***** Information shown *****

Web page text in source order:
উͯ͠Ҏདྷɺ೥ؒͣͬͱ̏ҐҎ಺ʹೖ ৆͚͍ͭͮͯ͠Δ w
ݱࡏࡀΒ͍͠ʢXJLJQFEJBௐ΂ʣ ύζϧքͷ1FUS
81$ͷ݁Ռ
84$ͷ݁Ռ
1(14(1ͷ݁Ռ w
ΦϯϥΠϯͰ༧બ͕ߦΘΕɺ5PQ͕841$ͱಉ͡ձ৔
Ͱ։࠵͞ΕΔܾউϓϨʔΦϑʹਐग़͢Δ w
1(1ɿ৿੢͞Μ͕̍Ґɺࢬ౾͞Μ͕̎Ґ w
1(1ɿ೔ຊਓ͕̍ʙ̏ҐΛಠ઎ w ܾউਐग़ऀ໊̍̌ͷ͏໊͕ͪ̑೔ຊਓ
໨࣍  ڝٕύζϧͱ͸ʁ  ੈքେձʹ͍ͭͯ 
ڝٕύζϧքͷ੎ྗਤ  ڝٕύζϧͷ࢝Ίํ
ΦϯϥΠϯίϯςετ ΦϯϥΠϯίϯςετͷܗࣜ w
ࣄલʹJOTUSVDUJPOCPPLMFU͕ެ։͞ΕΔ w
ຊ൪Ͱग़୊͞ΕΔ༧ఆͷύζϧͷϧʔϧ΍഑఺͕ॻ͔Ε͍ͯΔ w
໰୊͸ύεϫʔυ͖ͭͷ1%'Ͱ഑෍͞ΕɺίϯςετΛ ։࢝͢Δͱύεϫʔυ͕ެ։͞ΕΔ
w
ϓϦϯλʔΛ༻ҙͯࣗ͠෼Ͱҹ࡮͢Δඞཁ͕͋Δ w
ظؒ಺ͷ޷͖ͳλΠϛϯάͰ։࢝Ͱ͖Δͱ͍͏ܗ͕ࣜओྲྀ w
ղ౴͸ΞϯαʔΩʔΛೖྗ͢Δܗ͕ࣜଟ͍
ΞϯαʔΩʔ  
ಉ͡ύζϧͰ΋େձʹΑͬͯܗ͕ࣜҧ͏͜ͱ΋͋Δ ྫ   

*****

■ Task to carry out: Return the listing above in its exact form.

■ Finished task:
Web page text in source order:
উͯ͠Ҏདྷɺ೥ؒͣͬͱ̏ҐҎ಺ʹೖ ৆͚͍ͭͮͯ͠Δ w
ݱࡏࡀΒ͍͠ʢXJLJQFEJBௐ΂ʣ ύζϧքͷ1FUS
81$ͷ݁Ռ
84$ͷ݁Ռ
1(14(1ͷ݁Ռ w
ΦϯϥΠϯͰ༧બ͕ߦΘΕɺ5PQ͕841$ͱಉ͡ձ৔
Ͱ։࠵͞ΕΔܾউϓϨʔΦϑʹਐग़͢Δ w
1(1ɿ৿੢͞Μ͕̍Ґɺࢬ౾͞Μ͕̎Ґ w
1(1ɿ೔ຊਓ͕̍ʙ̏ҐΛಠ઎ w ܾউਐग़ऀ໊̍̌ͷ͏໊͕ͪ̑೔ຊਓ
໨࣍  ڝٕύζϧͱ͸ʁ  ੈքେձʹ͍ͭͯ 
ڝٕύζϧքͷ੎ྗਤ  ڝٕύζϧͷ࢝Ίํ
ΦϯϥΠϯίϯςετ ΦϯϥΠϯίϯςετͷܗࣜ w
ࣄલʹJOTUSVDUJPOCPPLMFU͕ެ։͞ΕΔ w
ຊ൪Ͱग़୊͞ΕΔ༧ఆͷύζϧͷϧʔϧ΍഑఺͕ॻ͔Ε͍ͯΔ w
໰୊͸ύεϫʔυ͖ͭͷ1%'Ͱ഑෍͞ΕɺίϯςετΛ ։࢝͢Δͱύεϫʔυ͕ެ։͞ΕΔ
w
ϓϦϯλʔΛ༻ҙͯࣗ͠෼Ͱҹ࡮͢Δඞཁ͕͋Δ w
ظؒ಺ͷ޷͖ͳλΠϛϯάͰ։࢝Ͱ͖Δͱ͍͏ܗ͕ࣜओྲྀ w
ղ౴͸ΞϯαʔΩʔΛೖྗ͢Δܗ͕ࣜଟ͍
ΞϯαʔΩʔ  
ಉ͡ύζϧͰ΋େձʹΑͬͯܗ͕ࣜҧ͏͜ͱ΋͋Δ ྫ   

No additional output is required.